**PROBLEM STATEMENT**
Return copies of the lines below that mention "stud".

☆ ☆ ☆ ☆

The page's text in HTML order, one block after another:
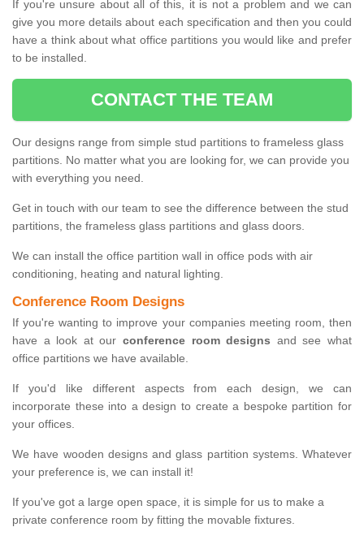
If you're unsure about all of this, it is not a problem and we can
give you more details about each specification and then you could
have a think about what office partitions you would like and prefer
to be installed.
CONTACT THE TEAM
Our designs range from simple stud partitions to frameless glass
partitions. No matter what you are looking for, we can provide you
with everything you need.
Get in touch with our team to see the difference between the stud
partitions, the frameless glass partitions and glass doors.
We can install the office partition wall in office pods with air
conditioning, heating and natural lighting.
Conference Room Designs
If you're wanting to improve your companies meeting room, then
have a look at our conference room designs and see what
office partitions we have available.
If you'd like different aspects from each design, we can
incorporate these into a design to create a bespoke partition for
your offices.
We have wooden designs and glass partition systems. Whatever
your preference is, we can install it!
If you've got a large open space, it is simple for us to make a
private conference room by fitting the movable fixtures.

☆ ☆ ☆ ☆

**TASK RESULT**
Our designs range from simple stud partitions to frameless glass
Get in touch with our team to see the difference between the stud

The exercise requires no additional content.